In fact in 2021 we might see Ocean Cove with 2.5D stacking for desktop chip on 7nm? That will be a very interesting year ahead.


And the article should change name to "overtake" AMD 7nm chip.


Zen+ did increase IPC, by around 2.5% - 3% due to the several cache and memory latency optimizations. But Zen+ is a refinement of the original Zen design, as AMD said after Ryzen 1000 series launched back in 2017, the way the CPUs came out was the worst case scenario possible, so there was room for it to be polished, and it was with Zen+. The lower cache latency and the more gracious boost behaviour of Zen+ were originally scheduled for the original release, but didn't make it in time. The difference here is that next year, if the roadmaps are to be believed, we won't be getting a Zen 2+, but Zen 3, so a more substantial upgrade to the arch is to be expected. In fact, some of the improvements scheduled for Zen 3 were implemented early in Zen 2, which hopefully means that they are executing so well that they had more time to do the next round of improvements early too, and thus fill the gap with improvements that would originally go into Zen 4.

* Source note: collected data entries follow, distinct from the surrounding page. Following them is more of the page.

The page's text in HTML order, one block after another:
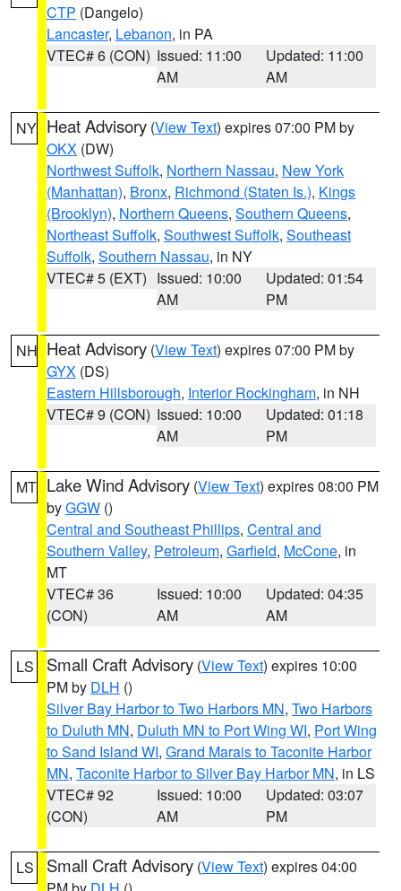
CTP (Dangelo)
Lancaster, Lebanon, in PA
VTEC# 6 (CON) Issued: 11:00
AM
Updated: 11:00
AM
NY Heat Advisory (View Text) expires 07:00 PM by
OKX (DW)
Northwest Suffolk, Northern Nassau, New York
(Manhattan), Bronx, Richmond (Staten Is.), Kings
(Brooklyn), Northern Queens, Southern Queens,
Northeast Suffolk, Southwest Suffolk, Southeast
Suffolk, Southern Nassau, in NY
VTEC# 5 (EXT) Issued: 10:00
AM
Updated: 01:54
PM
NH Heat Advisory (View Text) expires 07:00 PM by
GYX (DS)
Eastern Hillsborough, Interior Rockingham, in NH
VTEC# 9 (CON) Issued: 10:00
AM
Updated: 01:18
PM
MT Lake Wind Advisory (View Text) expires 08:00 PM
byGGW ()
Central and Southeast Phillips, Central and
Southern Valley, Petroleum, Garfield, McCone, in
MT
VTEC# 36
(CON)
Issued: 10:00
AM
Updated: 04:35
AM
LS Small Craft Advisory (View Text) expires 10:00
PM by DLH ()
Silver Bay Harbor to Two Harbors MN, Two Harbors
to Duluth MN, Duluth MN to Port Wing WI, Port Wing
to Sand Island WI, Grand Marais to Taconite Harbor
MN, Taconite Harbor to Silver Bay Harbor MN, in LS
VTEC# 92
(CON)
Issued: 10:00
AM
Updated: 03:07
PM
LS Small Craft Advisory (View Text) expires 04:00

Imouto 07-19-2019 06:28 AM

Quote:

Originally Posted by Kpjoslee (Post 28050020)
Another supposed tech writer not knowing Intel's 7nm =/= TSMC's 7nm.

Why does that matter? The important bit is how a node performs and Intel is years behind. By 2021 their 7 nm they will have to fight against TSMC's 5 nm (Samsung's too as it seems) that would already have been in the market for a whole year.

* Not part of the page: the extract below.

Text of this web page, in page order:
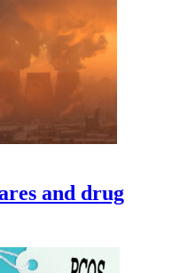
and drug

SuprPwrUsr 07-19-2019 06:54 AM

1 Attachment(s)
Quote:

Originally Posted by Imouto (Post 28050662)
Why does that matter? The important bit is how a node performs and Intel is years behind. By 2021 their 7 nm they will have to fight against TSMC's 5 nm (Samsung's too as it seems) that would already have been in the market for a whole year.

It matters because Intel's 10nm is essentially TSMC's "7 nm" and yes, Intel's 7nm is also known as TSMC's 5nm. The nm size really only reflects generations now rather than the actual gate size now. TSMC and GloFo continued to decrease their transistor size nomencalture when in reality, the actual gates haven't shrunk by nearly as much as the number suggests. Intel was always a full generation ahead of the competition. For once, the competition seems to have caught up to Intel. To say that intel is behind is completely absurd. Sure they're not industry leading anymore but that is far from behind.

Intel 10nm and TSMC 7nm is all a wash. There isn't any actual 10nm or 7nm measurement in any of this.